MUMBAI (Reuters) - The Reserve Bank on Tuesday relaxed guidelines for market makers in credit default swaps (CDS) to help widen participation in the derivative products and set Oct. 23 for their launch.
A CDS is a swap contract in which the buyer of protection against a bond or loan makes regular premium payments to a counterparty who assumes the risk in the event of a default.
In the final guidelines placed on the central bank’s website, the Reserve Bank of India (RBI) said entities permitted to quote both buy and/or sell CDS spreads — market makers — needed a minimum capital to risk (weighted) assets ratio (CRAR) of 11 percent, down from 12 percent in the draft guidelines.
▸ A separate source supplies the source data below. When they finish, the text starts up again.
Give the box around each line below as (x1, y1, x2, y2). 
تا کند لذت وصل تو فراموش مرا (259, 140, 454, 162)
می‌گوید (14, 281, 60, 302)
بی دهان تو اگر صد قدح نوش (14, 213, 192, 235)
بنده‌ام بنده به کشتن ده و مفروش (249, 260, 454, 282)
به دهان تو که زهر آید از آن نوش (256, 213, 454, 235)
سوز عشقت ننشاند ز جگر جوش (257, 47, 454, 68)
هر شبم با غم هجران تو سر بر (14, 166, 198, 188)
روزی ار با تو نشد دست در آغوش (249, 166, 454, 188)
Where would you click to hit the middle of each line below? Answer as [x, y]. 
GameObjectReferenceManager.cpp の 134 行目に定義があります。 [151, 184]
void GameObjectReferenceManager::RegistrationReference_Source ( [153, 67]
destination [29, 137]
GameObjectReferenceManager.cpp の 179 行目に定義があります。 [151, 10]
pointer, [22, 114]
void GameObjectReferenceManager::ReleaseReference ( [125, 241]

The core CRAR (Tier I) requirement was also reduced one percentage point to 7 percent.
Bankers said the relaxation was made on the request of state-run banks, which dominate banking in India, and the move would widen the base of eligible market makers.
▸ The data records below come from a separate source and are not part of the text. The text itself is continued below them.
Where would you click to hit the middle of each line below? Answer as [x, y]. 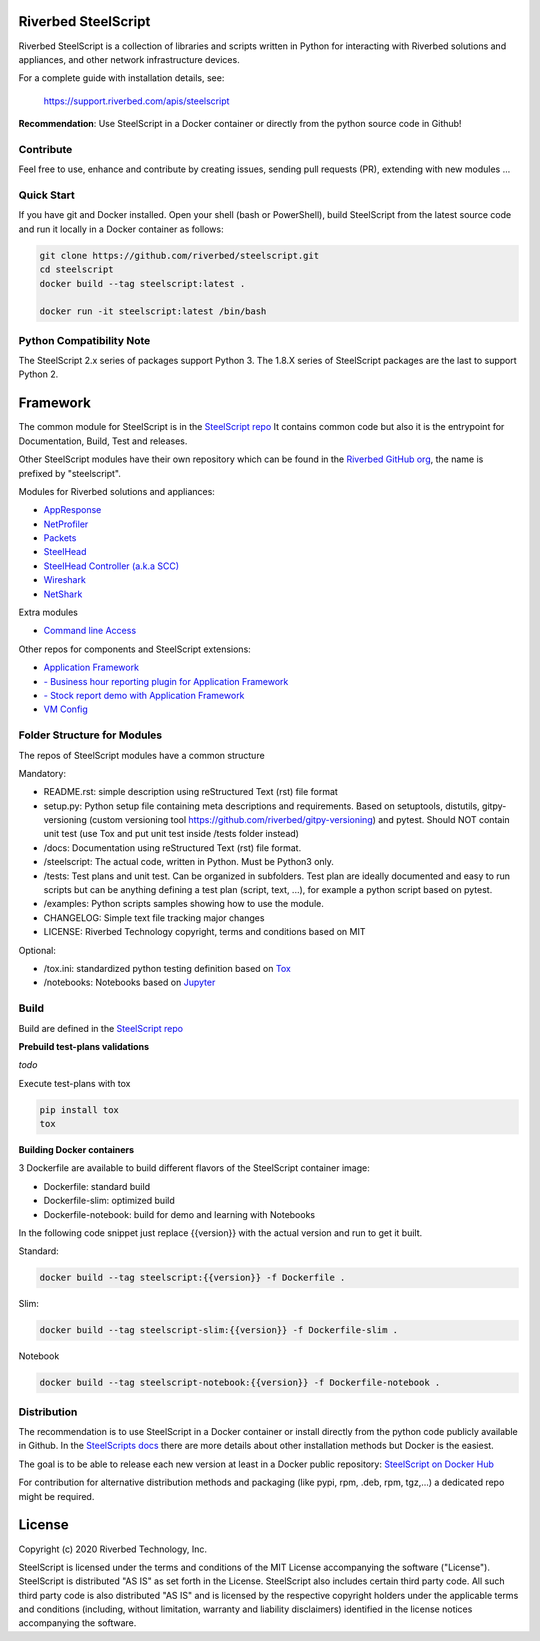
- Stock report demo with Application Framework [144, 695]
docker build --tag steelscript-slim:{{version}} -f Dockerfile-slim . [219, 1330]
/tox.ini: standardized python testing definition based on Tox [167, 968]
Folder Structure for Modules [90, 735]
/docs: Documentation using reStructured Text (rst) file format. [172, 847]
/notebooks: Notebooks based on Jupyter [129, 982]
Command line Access [90, 631]
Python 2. [38, 374]

Banks, primary dealers, financially strong non-bank finance companies and any institution approved by the RBI will be eligible as market makers.
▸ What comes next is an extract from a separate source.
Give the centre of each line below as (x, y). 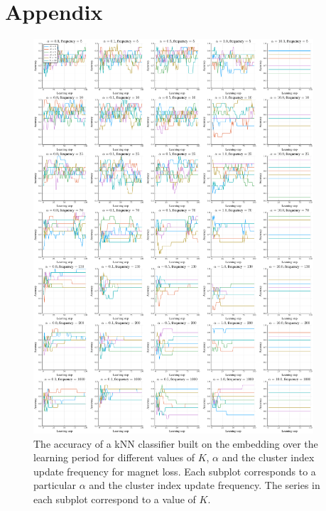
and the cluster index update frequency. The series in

The central bank also said it would allow foreign institutional investors as “users”, which means that they can buy credit protection to only hedge their credit risk.
Users are not allowed to sell protection and are not permitted to hold net short positions in the CDS contracts.
However, they can exit their bought CDS positions by unwinding them with the original counterparty or by assigning them in favour of buyer of the underlying bond.
The central bank also included restructuring under credit events for CDS, which bankers said was as per international standards.
Users will have a grace period of 10 business days from the sale of the underlying bond to unwind the CDS position, or double the time recommended in the draft guidelines.